Background information
- Born: Papia Rahman 21 November 1952 Barisal, East Bengal, Pakistan
- Died: 12 December 2024 (aged 72) Dhaka, Bangladesh
- Genres: Rabindra Sangeet
- Years active: 1966–2024

= Papia Sarwar =

Bangladeshi singer (1952–2024)

Papia Sarwar (21 November 1952 – 11 December 2024) was a Bangladeshi singer. She was an exponent of Rabindra Sangeet, the songs written and composed by Rabindranath Tagore. She earned the Rabindra Award from the Bangla Academy in 2013, the Bangla Academy Fellowship in 2015, and the Ekushey Padak in 2021.

Sarwar's notable songs include "Nai Telephone Nai Re Peon Nai Re Telegram".

==Early life and education==
Papia Sarwar was born in Barisal to Sayed Bazlur Rahman and Fatema Rahman on 21 November 1952. Papia was the fifth of their eight children. She took music lessons from Atiqul Islam, Waheedul Haq, Sanjida Khatun, and Zahidur Rahim at Chhayanaut in 1966 and later at Bulbul Academy of Fine Arts. She was a student of the Department of Zoology at the University of Dhaka. In 1973, she received a scholarship from the Government of India to study Rabindra Sangeet at Visva-Bharati University in Santiniketan. At Visva-Bharati University, she was trained in classical music under Dhrubotara Joshi and in Rabindra Sangeet under Santidev Ghosh, Subinoy Roy, Kanika Banerjee, and Nilima Sen.

==Career==
Sarwar established a musical troupe named Geetoshudha in 1996. Her published albums include Purna Chander Mayay (2013) and Chokher Dekha Praner Katha (2014).

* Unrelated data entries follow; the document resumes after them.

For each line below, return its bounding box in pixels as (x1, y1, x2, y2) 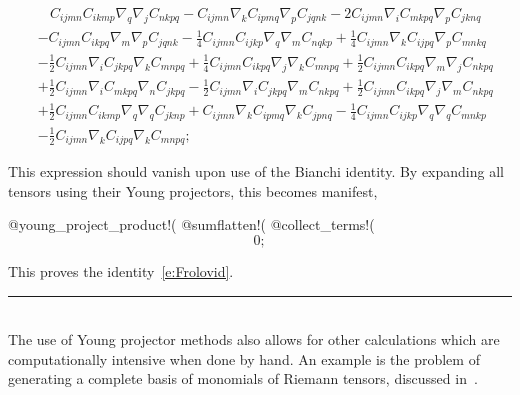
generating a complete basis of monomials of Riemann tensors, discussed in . (8, 368, 478, 389)
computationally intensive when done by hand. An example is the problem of (8, 348, 480, 369)
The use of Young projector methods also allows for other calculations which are (8, 329, 500, 350)
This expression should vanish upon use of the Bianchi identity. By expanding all (8, 161, 504, 182)
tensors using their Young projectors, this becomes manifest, (8, 180, 378, 201)
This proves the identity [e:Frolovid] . (8, 260, 234, 281)
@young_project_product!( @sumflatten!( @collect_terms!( (8, 214, 375, 235)
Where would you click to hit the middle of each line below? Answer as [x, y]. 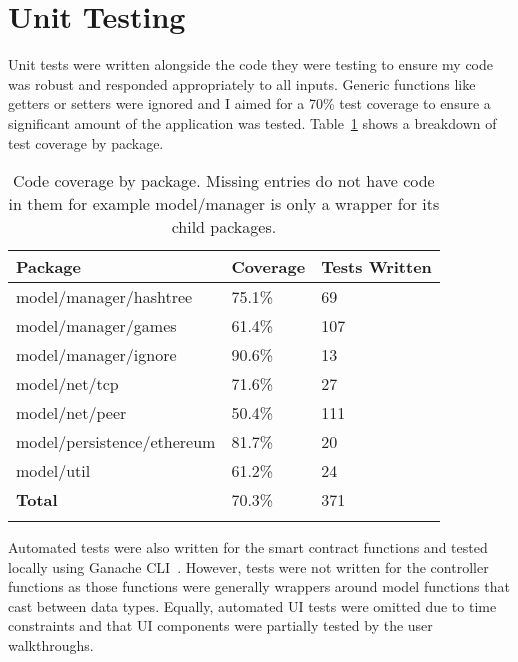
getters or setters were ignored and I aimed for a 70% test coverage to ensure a [249, 103]
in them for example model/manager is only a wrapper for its [224, 204]
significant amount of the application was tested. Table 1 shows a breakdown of [252, 122]
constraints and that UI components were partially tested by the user [220, 625]
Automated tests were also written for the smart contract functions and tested [248, 547]
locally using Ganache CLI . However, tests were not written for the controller [248, 566]
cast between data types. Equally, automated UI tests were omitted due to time [252, 605]
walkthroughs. [51, 645]
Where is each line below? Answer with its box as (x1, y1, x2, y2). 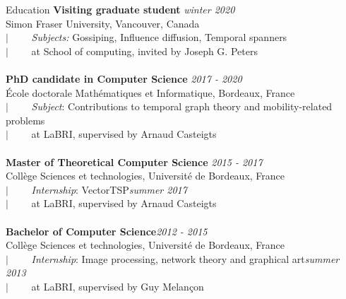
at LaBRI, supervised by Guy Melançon (31, 279, 204, 293)
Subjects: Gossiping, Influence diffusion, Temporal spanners (31, 30, 287, 45)
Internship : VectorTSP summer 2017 (31, 182, 187, 197)
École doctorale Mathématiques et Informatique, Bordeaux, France (6, 85, 295, 100)
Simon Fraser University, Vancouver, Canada (6, 16, 200, 30)
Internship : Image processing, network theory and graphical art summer (31, 251, 340, 266)
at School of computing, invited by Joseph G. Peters (31, 43, 258, 58)
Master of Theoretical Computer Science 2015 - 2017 (6, 154, 263, 169)
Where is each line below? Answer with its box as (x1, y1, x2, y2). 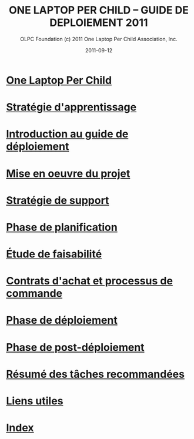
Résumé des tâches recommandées (6, 367, 185, 381)
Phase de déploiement (6, 314, 118, 327)
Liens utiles (6, 394, 63, 407)
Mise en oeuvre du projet (6, 167, 131, 180)
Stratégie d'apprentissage (6, 100, 137, 114)
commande (6, 287, 63, 300)
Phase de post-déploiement (6, 340, 145, 354)
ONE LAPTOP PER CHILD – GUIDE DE (8, 4, 189, 17)
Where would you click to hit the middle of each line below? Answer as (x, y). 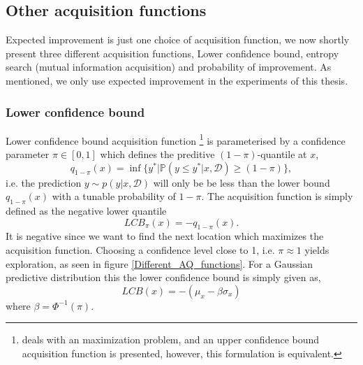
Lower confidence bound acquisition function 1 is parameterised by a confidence (176, 139)
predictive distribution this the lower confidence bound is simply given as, (163, 277)
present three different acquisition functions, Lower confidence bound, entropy (172, 53)
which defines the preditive (157, 154)
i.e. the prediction (44, 182)
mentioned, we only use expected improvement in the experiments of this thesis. (177, 80)
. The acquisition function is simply (277, 196)
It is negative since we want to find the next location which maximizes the (165, 236)
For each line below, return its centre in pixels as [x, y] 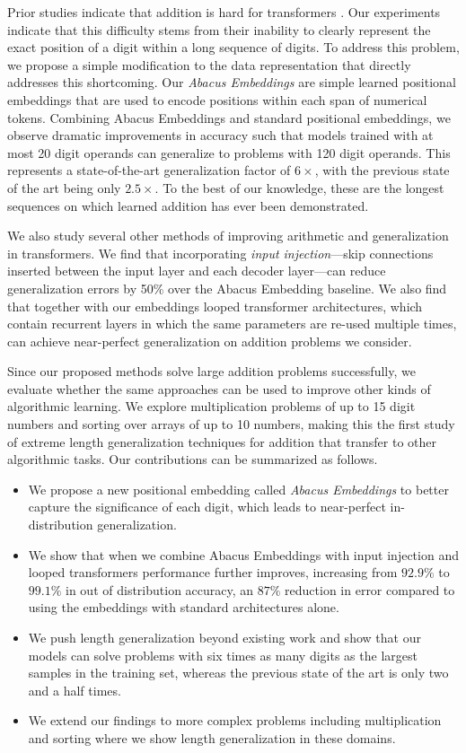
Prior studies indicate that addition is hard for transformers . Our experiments [224, 12]
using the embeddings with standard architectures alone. [184, 607]
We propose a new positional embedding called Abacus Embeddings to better [238, 489]
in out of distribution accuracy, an [160, 589]
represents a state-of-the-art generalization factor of [149, 170]
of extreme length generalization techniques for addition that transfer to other [222, 441]
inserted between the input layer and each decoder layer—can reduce [197, 271]
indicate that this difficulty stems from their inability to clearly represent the [219, 29]
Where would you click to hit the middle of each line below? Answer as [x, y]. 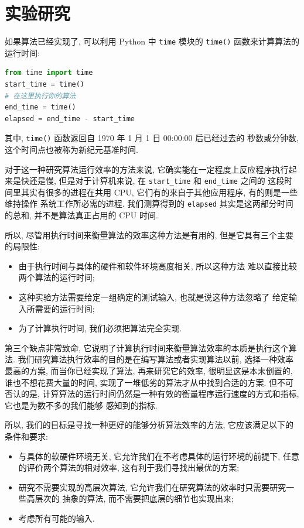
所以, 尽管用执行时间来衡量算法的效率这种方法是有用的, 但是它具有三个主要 [149, 234]
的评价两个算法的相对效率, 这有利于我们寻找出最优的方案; [129, 467]
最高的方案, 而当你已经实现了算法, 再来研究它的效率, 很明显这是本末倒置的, [149, 371]
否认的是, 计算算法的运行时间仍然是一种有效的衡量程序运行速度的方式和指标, [152, 394]
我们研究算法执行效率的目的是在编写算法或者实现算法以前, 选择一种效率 [156, 359]
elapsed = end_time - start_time [70, 119]
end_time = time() [40, 107]
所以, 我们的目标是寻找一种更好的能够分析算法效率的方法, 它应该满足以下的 [149, 425]
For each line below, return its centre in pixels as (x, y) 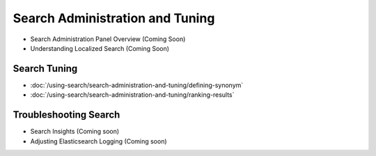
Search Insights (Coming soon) (75, 132)
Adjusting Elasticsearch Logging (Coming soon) (99, 141)
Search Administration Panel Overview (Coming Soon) (108, 39)
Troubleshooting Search (66, 115)
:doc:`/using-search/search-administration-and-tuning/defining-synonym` (137, 85)
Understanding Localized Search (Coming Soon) (100, 48)
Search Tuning (45, 69)
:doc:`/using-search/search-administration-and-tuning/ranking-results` (132, 95)
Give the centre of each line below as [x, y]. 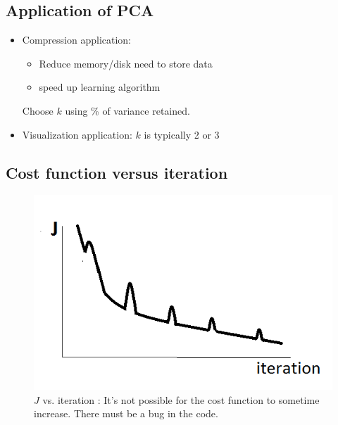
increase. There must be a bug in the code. [126, 413]
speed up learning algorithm [100, 87]
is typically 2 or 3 [182, 134]
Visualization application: [77, 134]
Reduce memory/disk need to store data [126, 63]
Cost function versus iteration [117, 172]
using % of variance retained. [127, 110]
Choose [38, 110]

==Personal life and death==
Papia Sarwar married Mohammed Sarwar-E-Alam in 1978. Together they had two daughters, Zaara Sarwar, a lecturer of biology at Eastern Washington University in the US and Jisha Sarwar, works at the Financial Services Regulatory Authority of Ontario in Canada.

Sarwar lived in Dhanmondi, Dhaka. She was diagnosed with cancer in 2021. She was placed on ventilator support on 11 December 2024, and died from the disease on 12 December, at the age of 72.